## [Exercise instructions]
From the records, report how many lines hold the word "title", with the number as the sole reply.
━━ Data to process
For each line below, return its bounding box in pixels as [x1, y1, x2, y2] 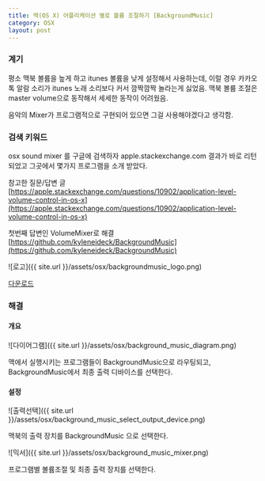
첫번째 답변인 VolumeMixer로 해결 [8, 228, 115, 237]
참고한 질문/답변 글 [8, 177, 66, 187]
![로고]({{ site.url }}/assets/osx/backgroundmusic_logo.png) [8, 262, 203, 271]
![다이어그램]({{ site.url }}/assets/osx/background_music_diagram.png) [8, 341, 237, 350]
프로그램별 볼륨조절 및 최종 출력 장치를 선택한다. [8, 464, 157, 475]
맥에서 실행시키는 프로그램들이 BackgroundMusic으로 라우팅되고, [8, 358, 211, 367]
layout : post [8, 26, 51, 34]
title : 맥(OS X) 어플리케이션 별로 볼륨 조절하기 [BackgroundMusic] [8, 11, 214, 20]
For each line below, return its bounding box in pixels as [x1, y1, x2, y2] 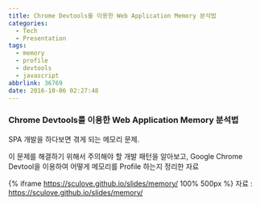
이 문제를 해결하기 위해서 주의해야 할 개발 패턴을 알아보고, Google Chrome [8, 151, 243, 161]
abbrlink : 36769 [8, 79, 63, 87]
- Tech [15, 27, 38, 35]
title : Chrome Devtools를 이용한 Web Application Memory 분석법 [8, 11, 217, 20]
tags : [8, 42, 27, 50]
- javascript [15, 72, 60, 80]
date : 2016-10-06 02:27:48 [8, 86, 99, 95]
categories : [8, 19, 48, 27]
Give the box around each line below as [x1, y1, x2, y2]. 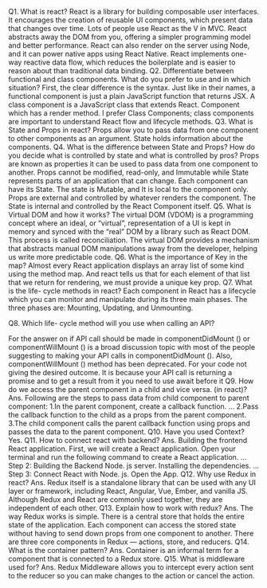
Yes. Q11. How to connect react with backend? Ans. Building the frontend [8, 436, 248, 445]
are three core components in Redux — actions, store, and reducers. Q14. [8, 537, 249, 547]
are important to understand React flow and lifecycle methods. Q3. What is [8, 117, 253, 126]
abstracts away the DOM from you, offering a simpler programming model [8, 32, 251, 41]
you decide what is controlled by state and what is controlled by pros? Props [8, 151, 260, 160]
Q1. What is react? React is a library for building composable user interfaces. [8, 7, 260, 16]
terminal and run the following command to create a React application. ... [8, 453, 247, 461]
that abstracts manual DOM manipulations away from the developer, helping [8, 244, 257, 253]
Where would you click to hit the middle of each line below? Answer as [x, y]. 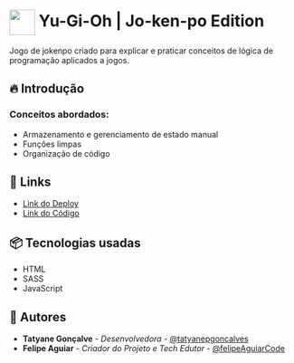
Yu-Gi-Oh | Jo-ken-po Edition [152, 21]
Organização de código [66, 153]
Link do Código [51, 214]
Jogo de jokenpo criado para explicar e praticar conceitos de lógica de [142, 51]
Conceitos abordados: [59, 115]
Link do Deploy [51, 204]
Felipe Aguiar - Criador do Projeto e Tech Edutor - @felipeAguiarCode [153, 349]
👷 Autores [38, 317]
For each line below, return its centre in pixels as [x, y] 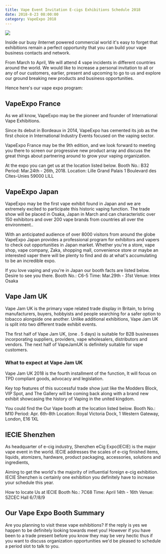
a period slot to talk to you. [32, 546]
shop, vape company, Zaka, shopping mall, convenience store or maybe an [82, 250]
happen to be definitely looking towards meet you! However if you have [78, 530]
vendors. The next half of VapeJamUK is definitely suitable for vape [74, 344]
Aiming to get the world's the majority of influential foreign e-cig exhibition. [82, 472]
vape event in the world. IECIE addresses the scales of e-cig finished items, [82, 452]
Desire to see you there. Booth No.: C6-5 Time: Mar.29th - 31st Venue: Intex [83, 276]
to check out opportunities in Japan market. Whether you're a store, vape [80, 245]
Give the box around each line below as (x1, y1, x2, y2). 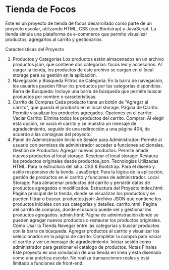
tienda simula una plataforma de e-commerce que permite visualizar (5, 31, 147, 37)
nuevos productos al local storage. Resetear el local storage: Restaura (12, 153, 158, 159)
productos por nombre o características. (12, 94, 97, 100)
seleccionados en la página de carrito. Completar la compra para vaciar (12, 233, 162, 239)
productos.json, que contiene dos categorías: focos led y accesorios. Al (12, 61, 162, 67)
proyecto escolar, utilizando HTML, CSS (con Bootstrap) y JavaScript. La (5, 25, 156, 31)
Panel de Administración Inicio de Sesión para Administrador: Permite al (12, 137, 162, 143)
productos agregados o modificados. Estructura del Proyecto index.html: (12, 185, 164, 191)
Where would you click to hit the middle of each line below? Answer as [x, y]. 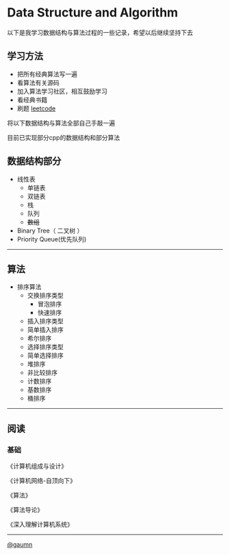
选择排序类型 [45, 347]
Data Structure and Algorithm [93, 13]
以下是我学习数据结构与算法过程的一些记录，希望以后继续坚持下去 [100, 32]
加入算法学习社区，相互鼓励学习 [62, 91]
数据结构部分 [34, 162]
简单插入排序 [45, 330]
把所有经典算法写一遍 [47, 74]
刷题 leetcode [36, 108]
━━━━
## [Answer to this task]
2